Pastoral changes have been happening at varying rates among reform-minded Catholics in the U.S. and around the world. Turn on the television, read a newspaper, listen to a podcast, visit a local school, go to a political debate — in every aspect of modern cultural and civic life, LGBTQ+ issues are being widely discussed and better understood. Except for some Catholic church leaders who have roundly condemned LGBTQ+ issues, the majority seem to ignore the topic, brush it aside or give it the smallest amount of lip service.
Almost every document about LGBTQ+ people issued from the Vatican, the U.S. Conference of Catholic Bishops, and a number of individual U.S. bishops reflects incomplete knowledge about the lives of sexual and gender minorities. Absent is an awareness of developments in science about gender and sexuality. Also absent are related discussions from the theological community.
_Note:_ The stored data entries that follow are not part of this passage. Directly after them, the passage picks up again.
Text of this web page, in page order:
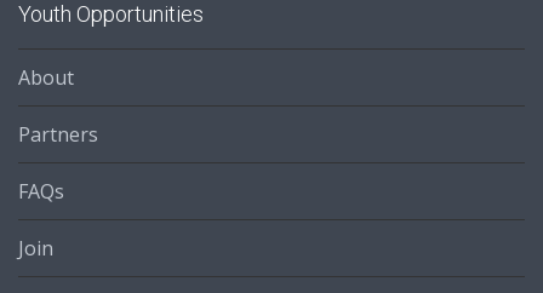
Youth Opportunities
About
Partners
FAQs
Join

It is painfully obvious that most official statements and documents were produced without conversing with LGBTQ+ people — an easily completed preliminary step.
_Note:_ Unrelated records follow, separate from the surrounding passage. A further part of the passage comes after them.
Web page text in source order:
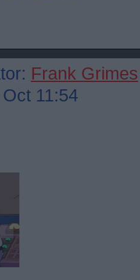
Frank Grimes
11:54
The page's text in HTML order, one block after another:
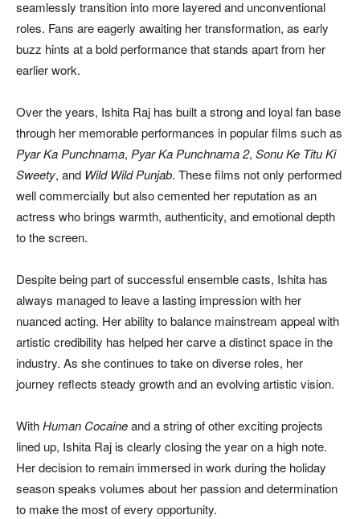
seamlessly transition into more layered and unconventional
roles. Fans are eagerly awaiting her transformation, as early
buzz hints at a bold performance that stands apart from her
earlier work.
Over the years, Ishita Raj has built a strong and loyal fan base
through her memorable performances in popular films such as
Pyar Ka Punchnama, Pyar Ka Punchnama 2, Sonu Ke Titu Ki
Sweety, and Wild Wild Punjab. These films not only performed
well commercially but also cemented her reputation as an
actress who brings warmth, authenticity, and emotional depth
to the screen.
Despite being part of successful ensemble casts, Ishita has
always managed to leave a lasting impression with her
nuanced acting. Her ability to balance mainstream appeal with
artistic credibility has helped her carve a distinct space in the
industry. As she continues to take on diverse roles, her
journey reflects steady growth and an evolving artistic vision.
WithHuman Cocaineand a string of other exciting projects
lined up, Ishita Raj is clearly closing the year on a high note.
Her decision to remain immersed in work during the holiday
season speaks volumes about her passion and determination
to make the most of every opportunity.
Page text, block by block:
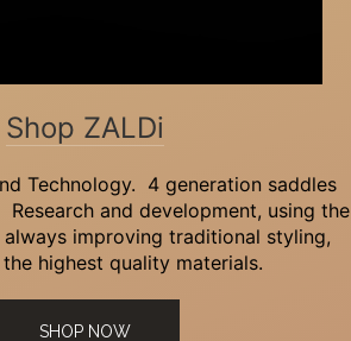
Shop ZALDi
Technology. 4 generation saddles
and development, using the
improving traditional styling,
highest quality materials.
SHOP NOW

In more than 30 years as executive director of New Ways Ministry, a national Catholic ministry of justice, dialogue and reconciliation for LGBTQ+ people and the wider church, I've witnessed repeatedly the impact of poor information and lack of understanding on the church's handling of LGBTQ+ issues. To address the need for knowledge about LGBTQ+ people, to promote good pastoral care by our bishops, and to walk forward in synodality, New Ways has been sponsoring a series of two-day meetings, in which bishops interact with theologians, scientific professionals, other scholars, pastoral ministers and, most importantly, LGBTQ+ people themselves.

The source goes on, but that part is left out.